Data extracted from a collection
== Segment start ==
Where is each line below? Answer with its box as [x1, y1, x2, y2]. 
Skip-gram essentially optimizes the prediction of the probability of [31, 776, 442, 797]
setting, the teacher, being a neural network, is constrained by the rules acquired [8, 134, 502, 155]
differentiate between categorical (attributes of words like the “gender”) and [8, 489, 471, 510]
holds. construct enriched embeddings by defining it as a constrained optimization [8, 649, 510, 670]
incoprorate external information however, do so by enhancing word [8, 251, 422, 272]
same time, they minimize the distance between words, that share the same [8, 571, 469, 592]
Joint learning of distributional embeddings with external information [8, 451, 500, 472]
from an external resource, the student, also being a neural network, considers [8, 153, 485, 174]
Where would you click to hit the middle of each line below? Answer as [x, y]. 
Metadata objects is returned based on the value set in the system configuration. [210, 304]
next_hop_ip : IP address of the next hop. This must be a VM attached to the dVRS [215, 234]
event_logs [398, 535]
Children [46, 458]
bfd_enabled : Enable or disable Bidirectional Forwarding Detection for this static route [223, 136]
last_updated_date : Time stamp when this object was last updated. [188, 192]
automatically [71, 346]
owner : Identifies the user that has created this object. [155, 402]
== Segment end ==
== Segment start ==
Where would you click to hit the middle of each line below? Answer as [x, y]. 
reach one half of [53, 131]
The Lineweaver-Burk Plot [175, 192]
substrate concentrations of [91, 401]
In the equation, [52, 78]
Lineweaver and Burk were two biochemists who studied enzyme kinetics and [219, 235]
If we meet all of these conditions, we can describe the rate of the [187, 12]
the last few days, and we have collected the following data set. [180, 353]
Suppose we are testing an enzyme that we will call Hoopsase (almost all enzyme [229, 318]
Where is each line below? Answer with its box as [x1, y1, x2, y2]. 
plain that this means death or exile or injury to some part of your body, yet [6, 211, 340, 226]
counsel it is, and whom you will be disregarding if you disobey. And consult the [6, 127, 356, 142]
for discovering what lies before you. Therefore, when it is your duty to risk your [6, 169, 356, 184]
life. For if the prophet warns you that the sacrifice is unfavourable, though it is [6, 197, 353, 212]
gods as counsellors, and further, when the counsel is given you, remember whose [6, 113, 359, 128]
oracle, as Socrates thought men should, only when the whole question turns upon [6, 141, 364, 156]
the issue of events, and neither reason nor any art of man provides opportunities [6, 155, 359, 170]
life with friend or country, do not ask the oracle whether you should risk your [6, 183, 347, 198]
== Segment end ==
Look above for the line with "oracle, as Socrates" and the line with "life with friend". Write out those two lines and all the lines between them, exactly, and no others.

oracle, as Socrates thought men should, only when the whole question turns upon [6, 141, 364, 156]
the issue of events, and neither reason nor any art of man provides opportunities [6, 155, 359, 170]
life with friend or country, do not ask the oracle whether you should risk your [6, 183, 347, 198]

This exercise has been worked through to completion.